Polymyxin B and colistin (polymyxin E) differ by a single amino acid at position 6 of their peptide ring: D-phenylalanine in polymyxin B versus D-leucine in colistin. The clinically significant difference is in administration. Polymyxin B is given as the active sulfate salt, while colistin is administered as the inactive prodrug colistimethate sodium (CMS), which must convert to active colistin in the body. This conversion is slow and variable, making polymyxin B pharmacokinetically more predictable.

Why does colistin cause kidney damage?

Colistin accumulates in renal proximal tubular epithelial cells through receptor-mediated endocytosis, primarily via the megalin receptor and PEPT2 transporter. Inside these cells, colistin triggers mitochondrial dysfunction, endoplasmic reticulum stress, oxidative stress through reactive oxygen species generation, and activation of apoptotic cell death pathways. Acute kidney injury occurs in up to 38% of patients receiving polymyxin therapy, making nephrotoxicity the primary dose-limiting factor.

What is the mcr-1 gene and why does it matter?

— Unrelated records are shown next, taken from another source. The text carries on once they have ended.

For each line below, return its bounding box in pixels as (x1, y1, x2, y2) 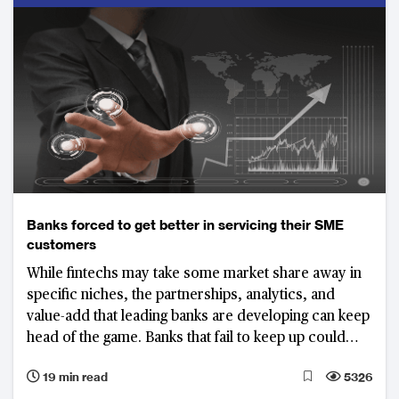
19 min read (40, 369, 108, 384)
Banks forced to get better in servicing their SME (27, 216, 344, 233)
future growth (27, 5, 116, 20)
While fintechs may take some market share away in (27, 266, 362, 281)
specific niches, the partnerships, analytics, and (27, 288, 335, 303)
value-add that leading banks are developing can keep (27, 309, 370, 324)
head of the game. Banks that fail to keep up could (27, 330, 346, 346)
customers (27, 235, 96, 253)
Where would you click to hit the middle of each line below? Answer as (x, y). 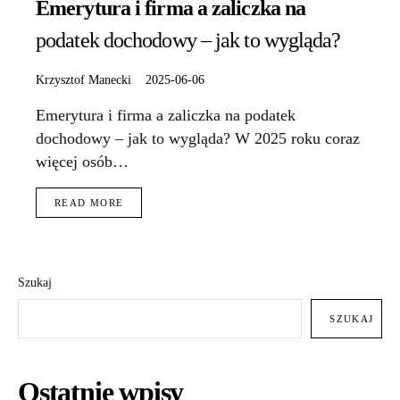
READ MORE (89, 203)
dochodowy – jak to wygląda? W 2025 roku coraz (198, 139)
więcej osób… (82, 162)
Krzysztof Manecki (83, 80)
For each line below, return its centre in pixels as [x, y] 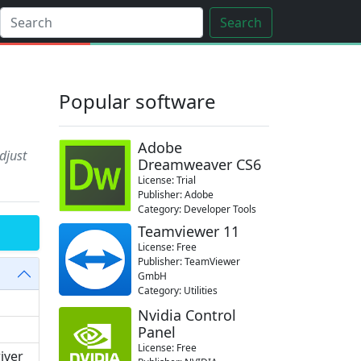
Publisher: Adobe [176, 195]
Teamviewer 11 [189, 231]
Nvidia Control [187, 315]
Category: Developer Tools [197, 209]
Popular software [137, 101]
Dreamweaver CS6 [199, 164]
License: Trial [167, 180]
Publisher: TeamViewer [189, 261]
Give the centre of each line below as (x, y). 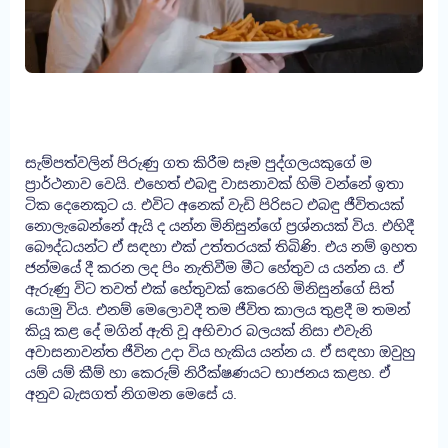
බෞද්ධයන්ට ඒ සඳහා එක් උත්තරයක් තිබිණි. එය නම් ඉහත (221, 246)
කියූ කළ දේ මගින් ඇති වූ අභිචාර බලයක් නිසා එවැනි (198, 330)
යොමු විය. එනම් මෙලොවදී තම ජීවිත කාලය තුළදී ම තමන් (217, 309)
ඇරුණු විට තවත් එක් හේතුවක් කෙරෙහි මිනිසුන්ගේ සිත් (209, 288)
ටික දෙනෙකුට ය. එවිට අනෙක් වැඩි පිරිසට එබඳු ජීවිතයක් (214, 204)
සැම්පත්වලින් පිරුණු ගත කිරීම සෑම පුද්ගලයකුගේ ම (198, 162)
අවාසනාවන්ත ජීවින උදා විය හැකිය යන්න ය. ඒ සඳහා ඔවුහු (220, 351)
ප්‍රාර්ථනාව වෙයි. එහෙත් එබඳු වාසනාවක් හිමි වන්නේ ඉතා (214, 183)
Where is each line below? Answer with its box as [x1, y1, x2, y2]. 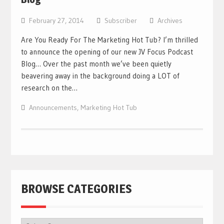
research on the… [20, 83, 77, 92]
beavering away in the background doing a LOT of [20, 71, 179, 80]
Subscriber [104, 16, 137, 25]
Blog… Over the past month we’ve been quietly [20, 59, 171, 68]
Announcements [28, 103, 77, 112]
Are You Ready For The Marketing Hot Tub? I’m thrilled [20, 35, 198, 44]
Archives [157, 16, 182, 25]
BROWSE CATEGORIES [20, 181, 131, 196]

The mcr-1 gene, first identified in 2015 in China, encodes a phosphoethanolamine transferase enzyme that modifies the lipid A component of bacterial LPS. This modification reduces the negative charge of the outer membrane, decreasing polymyxin binding affinity. The gene sits on a mobile plasmid, meaning it can transfer between bacterial species through horizontal gene transfer at high frequencies. Since its discovery, mcr-1 has been detected on all six inhabited continents in humans, animals, and environmental samples. At least ten mcr variants (mcr-1 through mcr-10) have been identified.

Are there alternatives to polymyxins for drug-resistant gram-negative infections?

Research is actively developing alternatives. Engineered antimicrobial peptides from scorpion venom, plant extracts, and alligator cathelicidins have shown activity against carbapenem-resistant bacteria in preclinical studies. AI-designed peptides are accelerating discovery timelines. Combination strategies pairing polymyxins with other antimicrobials or novel peptides at sub-inhibitory concentrations can enhance efficacy while reducing the required polymyxin dose. Cefiderocol, a siderophore cephalosporin, and ceftazidime-avibactam are newer conventional antibiotics active against some resistant gram-negative organisms, though resistance to these agents is already emerging.